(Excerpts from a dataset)

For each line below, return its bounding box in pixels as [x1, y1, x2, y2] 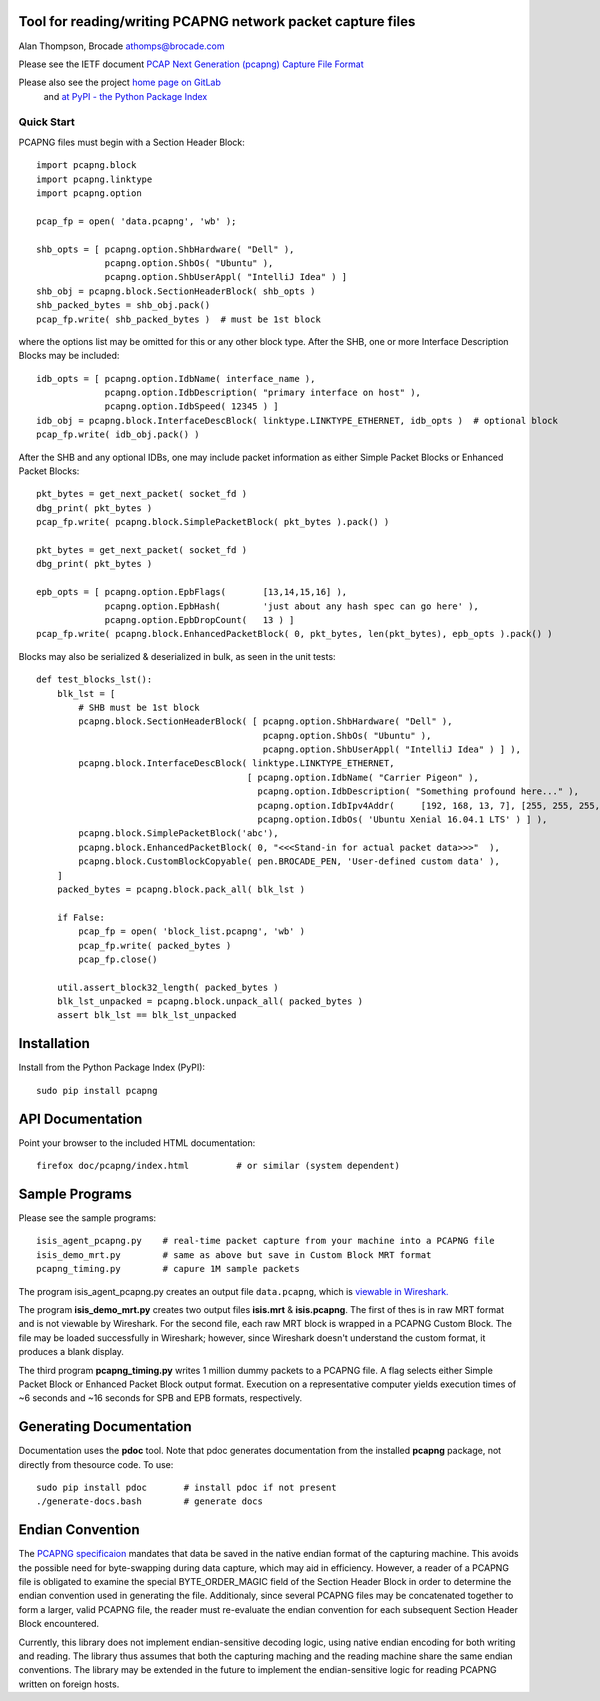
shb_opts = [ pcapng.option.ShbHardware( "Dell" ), [36, 243, 295, 255]
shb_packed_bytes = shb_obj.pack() [36, 300, 211, 311]
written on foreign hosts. [18, 1678, 120, 1690]
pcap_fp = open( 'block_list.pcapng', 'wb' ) [78, 926, 305, 937]
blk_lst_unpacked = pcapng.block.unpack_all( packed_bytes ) [56, 996, 364, 1007]
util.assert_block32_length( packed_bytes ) [56, 981, 279, 993]
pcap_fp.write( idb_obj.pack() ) [36, 429, 200, 440]
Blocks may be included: [18, 350, 120, 362]

* _WHAT THE TASK REQUIRES_
Pictures should be left out when the records above are restated exactly.

* _WRITTEN SOLUTION_
For each line below, return its bounding box in pixels as [x1, y1, x2, y2] 
shb_opts = [ pcapng.option.ShbHardware( "Dell" ), [36, 243, 295, 255]
shb_packed_bytes = shb_obj.pack() [36, 300, 211, 311]
written on foreign hosts. [18, 1678, 120, 1690]
pcap_fp = open( 'block_list.pcapng', 'wb' ) [78, 926, 305, 937]
blk_lst_unpacked = pcapng.block.unpack_all( packed_bytes ) [56, 996, 364, 1007]
util.assert_block32_length( packed_bytes ) [56, 981, 279, 993]
pcap_fp.write( idb_obj.pack() ) [36, 429, 200, 440]
Blocks may be included: [18, 350, 120, 362]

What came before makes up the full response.